**DATA UNDER STUDY:**
+++
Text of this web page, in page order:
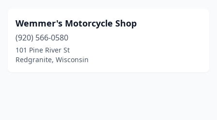
Wemmer's Motorcycle Shop
(920) 566-0580
101 Pine River St
Redgranite, Wisconsin
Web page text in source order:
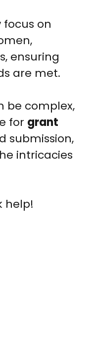
on
ensuring
are met.
be complex,
for grant
submission,
intricacies
help!
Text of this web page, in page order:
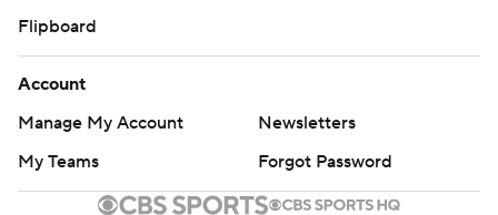
Flipboard
Account
Manage My Account
Newsletters
My Teams
Forgot Password
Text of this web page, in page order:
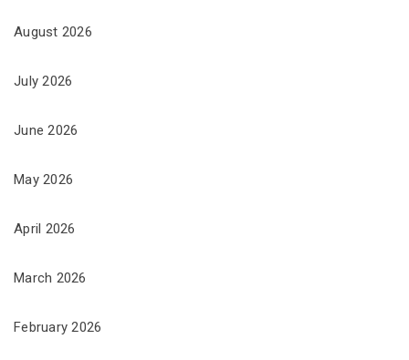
+++
**THE TASK:** Should any entry above carry a picture, omit it and repeat everything else word for word.

**OUTPUT OF THE TASK:**
Text of this web page, in page order:
Wemmer's Motorcycle Shop
(920) 566-0580
101 Pine River St
Redgranite, Wisconsin
Web page text in source order:
on
ensuring
are met.
be complex,
for grant
submission,
intricacies
help!
Text of this web page, in page order:
Flipboard
Account
Manage My Account
Newsletters
My Teams
Forgot Password
Text of this web page, in page order:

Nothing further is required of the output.